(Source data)
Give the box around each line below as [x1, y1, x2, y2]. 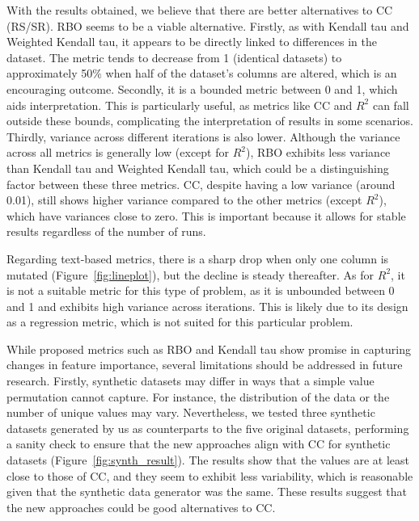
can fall [372, 96, 409, 113]
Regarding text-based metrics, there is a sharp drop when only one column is [6, 250, 389, 267]
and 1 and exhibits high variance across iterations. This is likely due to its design [6, 297, 408, 314]
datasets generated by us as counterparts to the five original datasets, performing [6, 419, 409, 436]
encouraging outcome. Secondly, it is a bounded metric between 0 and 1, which [6, 80, 398, 97]
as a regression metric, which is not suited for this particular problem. [6, 313, 353, 330]
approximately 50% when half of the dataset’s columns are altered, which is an [6, 65, 397, 82]
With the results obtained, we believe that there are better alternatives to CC [6, 2, 393, 18]
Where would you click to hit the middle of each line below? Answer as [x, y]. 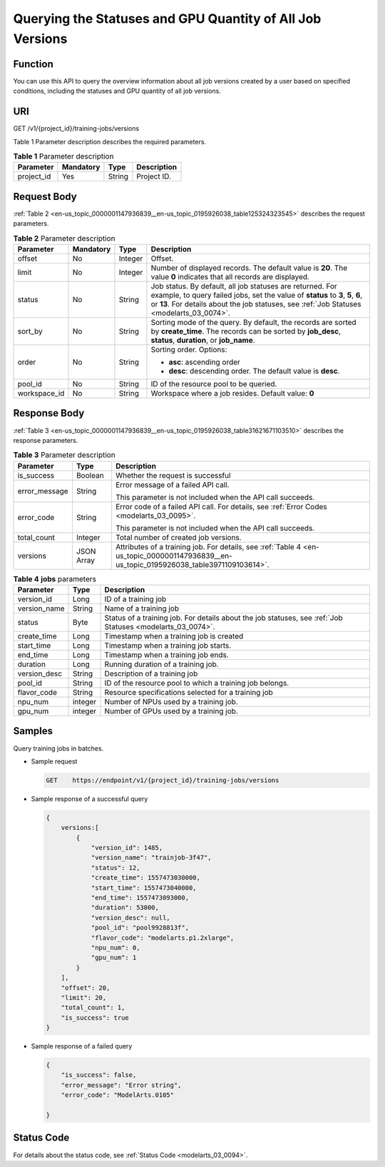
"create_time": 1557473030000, [146, 878]
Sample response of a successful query [89, 798]
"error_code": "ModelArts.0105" [118, 1095]
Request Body [45, 196]
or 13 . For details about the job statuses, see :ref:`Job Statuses [256, 304]
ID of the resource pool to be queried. [214, 384]
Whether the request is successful [173, 475]
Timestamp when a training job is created [174, 636]
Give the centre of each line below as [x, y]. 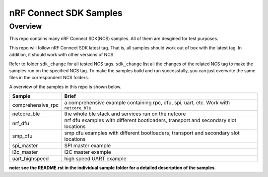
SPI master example [88, 146]
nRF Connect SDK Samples [66, 13]
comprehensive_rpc [35, 105]
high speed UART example [95, 159]
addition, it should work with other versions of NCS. [62, 55]
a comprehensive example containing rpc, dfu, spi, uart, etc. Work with [147, 103]
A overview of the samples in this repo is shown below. [65, 87]
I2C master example [88, 152]
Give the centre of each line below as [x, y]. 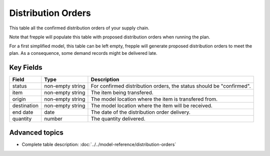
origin [19, 99]
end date [23, 112]
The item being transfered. [122, 92]
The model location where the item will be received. [151, 106]
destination [25, 106]
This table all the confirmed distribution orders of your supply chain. [79, 28]
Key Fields [26, 67]
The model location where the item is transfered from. [154, 99]
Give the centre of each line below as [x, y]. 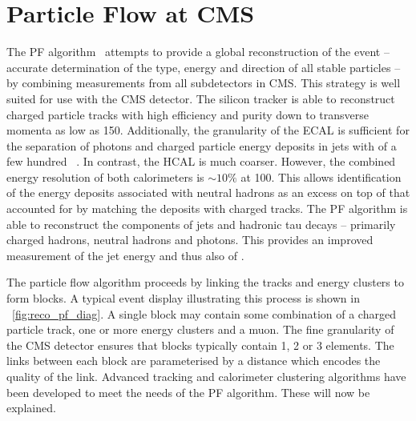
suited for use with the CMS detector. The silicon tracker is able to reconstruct [201, 98]
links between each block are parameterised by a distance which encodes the [194, 361]
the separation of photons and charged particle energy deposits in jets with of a [202, 145]
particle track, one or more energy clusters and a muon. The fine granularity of [200, 329]
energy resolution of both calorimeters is [105, 176]
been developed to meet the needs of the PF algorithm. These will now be [188, 392]
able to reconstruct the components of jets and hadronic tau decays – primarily [201, 224]
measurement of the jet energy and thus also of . [125, 255]
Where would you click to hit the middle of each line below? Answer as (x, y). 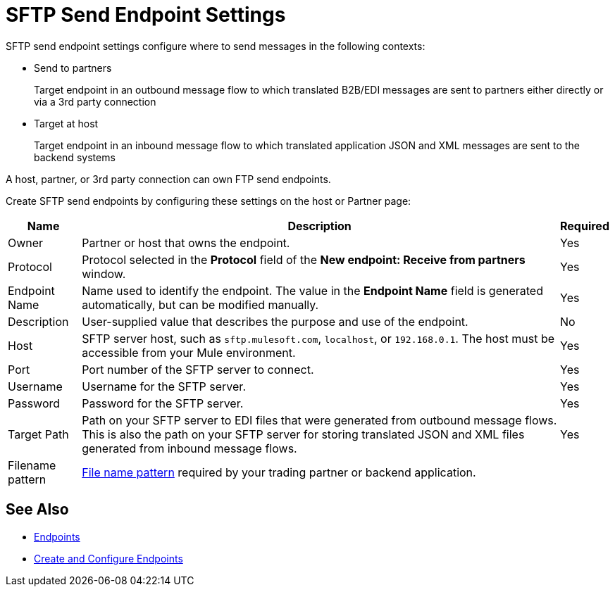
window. (104, 273)
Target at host (66, 123)
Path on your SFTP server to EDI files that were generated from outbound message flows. (319, 420)
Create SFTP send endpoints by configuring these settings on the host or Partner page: (209, 201)
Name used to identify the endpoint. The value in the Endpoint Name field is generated (312, 290)
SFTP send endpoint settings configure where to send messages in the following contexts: (216, 46)
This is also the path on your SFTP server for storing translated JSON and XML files (303, 434)
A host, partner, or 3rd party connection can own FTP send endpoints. (168, 179)
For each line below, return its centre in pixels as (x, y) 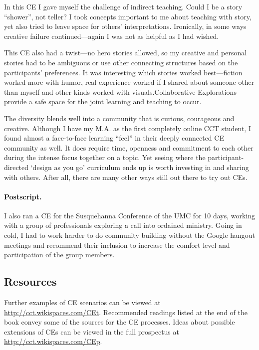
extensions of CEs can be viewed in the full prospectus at (92, 331)
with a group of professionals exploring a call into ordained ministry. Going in (123, 225)
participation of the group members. (59, 255)
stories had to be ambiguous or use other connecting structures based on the (121, 62)
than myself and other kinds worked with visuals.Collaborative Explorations (120, 91)
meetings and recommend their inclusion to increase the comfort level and (117, 245)
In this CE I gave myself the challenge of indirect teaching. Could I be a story (123, 6)
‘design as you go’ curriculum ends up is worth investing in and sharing (140, 167)
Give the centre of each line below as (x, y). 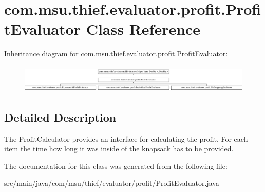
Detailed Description (60, 117)
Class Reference (143, 29)
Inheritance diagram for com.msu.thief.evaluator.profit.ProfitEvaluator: (116, 54)
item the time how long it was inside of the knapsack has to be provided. (119, 149)
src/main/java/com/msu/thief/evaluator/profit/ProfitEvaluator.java (112, 183)
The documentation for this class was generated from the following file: (116, 166)
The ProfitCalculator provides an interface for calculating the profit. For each (126, 138)
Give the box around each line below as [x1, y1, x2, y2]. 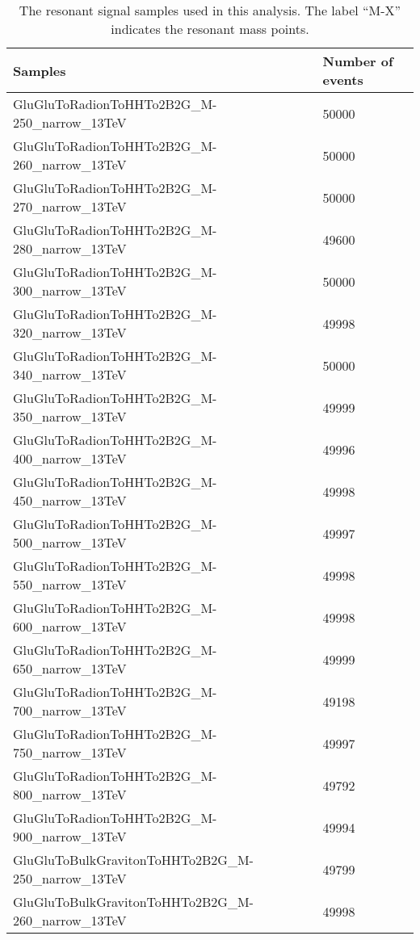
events [322, 70, 363, 89]
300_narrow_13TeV [13, 281, 127, 300]
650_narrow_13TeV [13, 659, 127, 678]
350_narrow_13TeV [13, 407, 127, 426]
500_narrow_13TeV [13, 533, 127, 552]
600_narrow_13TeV [13, 617, 127, 636]
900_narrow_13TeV [13, 827, 127, 846]
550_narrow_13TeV [13, 575, 127, 594]
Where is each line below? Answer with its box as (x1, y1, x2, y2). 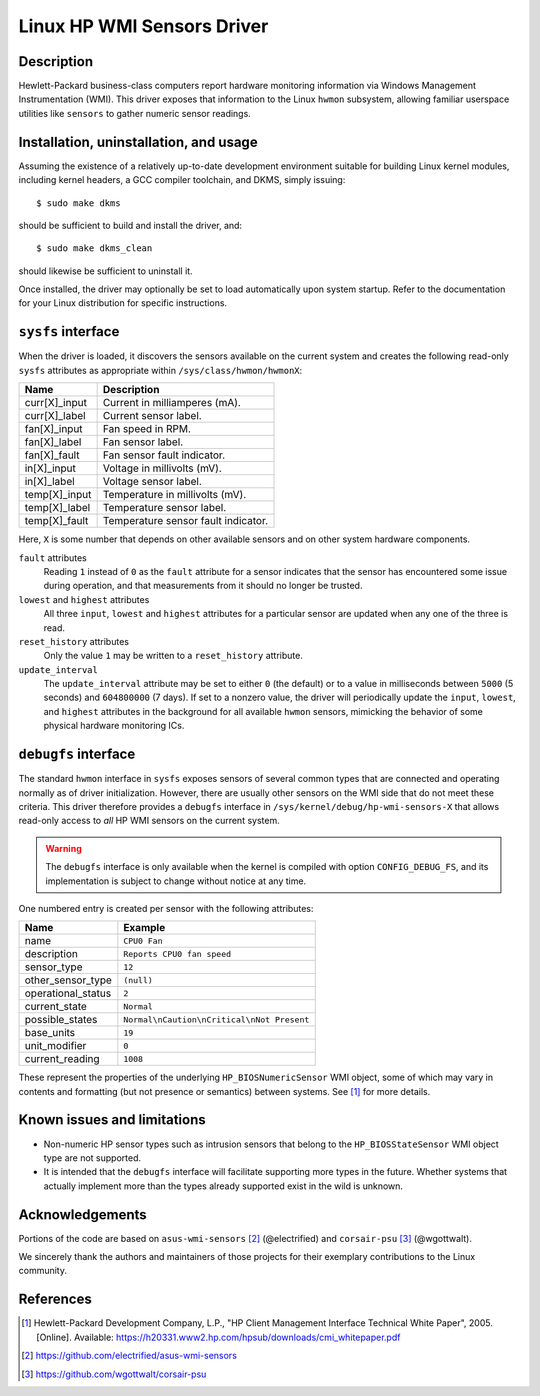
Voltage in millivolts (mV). (102, 461, 222, 475)
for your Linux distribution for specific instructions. (18, 297, 228, 309)
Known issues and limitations (18, 1111, 206, 1129)
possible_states (24, 1013, 98, 1027)
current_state (24, 1000, 87, 1014)
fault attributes (18, 551, 87, 564)
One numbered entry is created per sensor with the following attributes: (18, 902, 314, 914)
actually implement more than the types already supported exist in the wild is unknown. (43, 1180, 404, 1192)
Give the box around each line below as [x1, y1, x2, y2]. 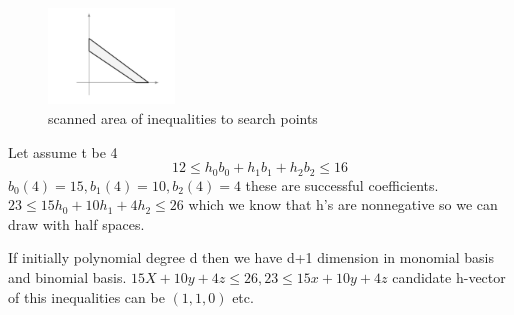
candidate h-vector [392, 266, 506, 287]
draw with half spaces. [8, 213, 145, 234]
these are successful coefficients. [245, 174, 439, 195]
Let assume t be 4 [8, 141, 118, 162]
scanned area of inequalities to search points [48, 107, 318, 128]
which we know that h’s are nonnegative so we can [188, 194, 498, 215]
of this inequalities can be [8, 286, 165, 307]
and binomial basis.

= Task brief =
Above are some records; extract exactly the lines from the one containing "Voltage in millivolts" through the one containing "Let assume t be 4 [8, 141, 118, 162]" and drop the pictures.

= Worked solution =
Voltage in millivolts (mV). (102, 461, 222, 475)
for your Linux distribution for specific instructions. (18, 297, 228, 309)
Known issues and limitations (18, 1111, 206, 1129)
possible_states (24, 1013, 98, 1027)
current_state (24, 1000, 87, 1014)
fault attributes (18, 551, 87, 564)
One numbered entry is created per sensor with the following attributes: (18, 902, 314, 914)
actually implement more than the types already supported exist in the wild is unknown. (43, 1180, 404, 1192)
Give the box around each line below as [x1, y1, x2, y2]. 
candidate h-vector [392, 266, 506, 287]
draw with half spaces. [8, 213, 145, 234]
these are successful coefficients. [245, 174, 439, 195]
Let assume t be 4 [8, 141, 118, 162]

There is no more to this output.